There are a number of conjectures associated with this ceiling function. These are listed in the OEIS comments and are:

Conjecture 1: All numbers under the iteration reach 0 or, like the elements of this sequence, reach a finite loop, and none expand indefinitely to infinity.

Conjecture 2: There are an infinite number of such finite loops, though there is often significant distance between them.

Conjecture 3: There are an infinite number of pairs of consecutive integers.

Untouchable Numbers

I’ve dealt with untouchable numbers before but only in passing. I’ve never devoted an entire post to the topic. In my Mathematical Meandering blog on Blogger, I mentioned this category of numbers in two posts: one titled The Connectivity of Numbers and the other Mathematical Properties of 2022. My diurnal age today happens to be 26708 and this number turns out to be untouchable, meaning that there are no numbers whose sum of aliquot parts is equal to this number.

26798 is the 3470th untouchable number, meaning that the frequency of such numbers over this range is about 13%. As the range is extended, it has been shown that this density remains at least greater than 6% and Paul Erdos has shown that there are infinitely many untouchable numbers. These numbers are listed in OEIS A005114 and the sequence begins:

2, 5, 52, 88, 96, 120, 124, 146, 162, 188, 206, 210, 216, 238, 246, 248, 262, 268, 276, 288, 290, 292, 304, 306, 322, 324, 326, 336, 342, 372, 406, 408, 426, 430, 448, 472, 474, 498, 516, 518, 520, 530, 540, 552, 556, 562, 576, 584, 612, 624, 626, 628, 658, …
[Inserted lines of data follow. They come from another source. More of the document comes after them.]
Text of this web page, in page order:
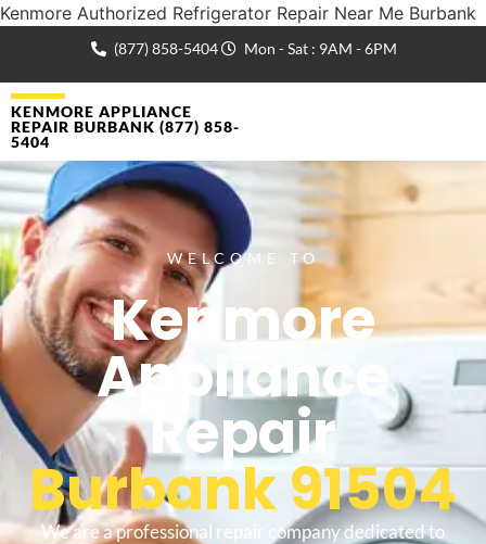
Kenmore Authorized Refrigerator Repair Near Me Burbank
(877) 858-5404 Mon - Sat : 9AM - 6PM
KENMORE APPLIANCE
REPAIR BURBANK (877) 858-
5404
WELCOME TO
Kenmore
Appliance
Repair
Burbank 91504
We are a professional repair company dedicated to

It should be noted that a number cannot be untouchable if it is one more than a prime number $p$ because then it would be the sum of the aliquot parts of $p^2$. Similarly, if a number is three more a prime number $p$, it cannot be untouchable because then it would be the aliquot sum of $2p$. More formally, we can say that untouchable numbers are those numbers that are not in the range of the aliquot sum function $s(n)$ where $n$ is any positive integer and $d$ represents its divisors:$$s(n)=\sum _{d|n,d\ne n}d$$The conjecture is that 5 is the only odd untouchable number but this has not been proven. If true, then all untouchable numbers are composite except 2. Writing a program to generate untouchable numbers is not as simple as it might seem because some quite large numbers can have a relatively small aliquot sum. Below is an SageMath algorithm that will generate the untouchable numbers in the range from 26798 to 26750 (permalink). If the search range drops much below 500,000, “false positives” will begin to appear. Feel free to experiment.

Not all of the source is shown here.